Avignon 2015 (19) : Patrice Chéreau – Un musée imaginaire

Par Selim Lander

Ouvert en 2000 dans l’Hôtel de Caumont, en Avignon, la
Fondation Lambert d’art contemporain se prolonge depuis cette année dans l’Hôtel mitoyen de Montfaucon. Les deux bâtiments entièrement rénovés pour la circonstance (agence Berger&Berger) sont voués pour l’un au fonds permanent (qui a fait l’objet
d’une dation à l’Etat), pour l’autre aux expositions
temporaires.
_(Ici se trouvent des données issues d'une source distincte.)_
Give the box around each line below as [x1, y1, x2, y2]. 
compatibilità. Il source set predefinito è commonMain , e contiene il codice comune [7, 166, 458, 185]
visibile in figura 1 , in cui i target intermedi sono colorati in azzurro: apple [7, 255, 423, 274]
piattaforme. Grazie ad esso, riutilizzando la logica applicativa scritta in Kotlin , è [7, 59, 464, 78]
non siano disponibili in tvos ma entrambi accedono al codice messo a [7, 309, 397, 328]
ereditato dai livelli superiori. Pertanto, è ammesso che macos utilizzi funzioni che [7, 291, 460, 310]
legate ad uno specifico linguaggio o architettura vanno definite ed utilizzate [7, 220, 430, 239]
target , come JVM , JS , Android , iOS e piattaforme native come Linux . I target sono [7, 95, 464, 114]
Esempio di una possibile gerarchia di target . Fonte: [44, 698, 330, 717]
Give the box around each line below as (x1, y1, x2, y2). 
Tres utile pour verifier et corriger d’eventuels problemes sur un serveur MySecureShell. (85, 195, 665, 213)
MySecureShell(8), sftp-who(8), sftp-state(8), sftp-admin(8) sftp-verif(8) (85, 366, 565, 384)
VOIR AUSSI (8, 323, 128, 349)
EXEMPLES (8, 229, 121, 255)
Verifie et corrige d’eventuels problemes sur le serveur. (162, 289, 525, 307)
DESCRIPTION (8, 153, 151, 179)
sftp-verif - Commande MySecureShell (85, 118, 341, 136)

C’est donc là où se tient en ce moment, et jusqu’au
11 octobre 2015, une exposition qui présente à la fois des
documents tirés des archives que Chéreau a léguées à l’IMEC
(Institut Mémoires de l’édition contemporaine) et des œuvres de plasticiens ayant nourri son imaginaire ou qui, du moins, sont censées entretenir avec lui un certain rapport « sensible ».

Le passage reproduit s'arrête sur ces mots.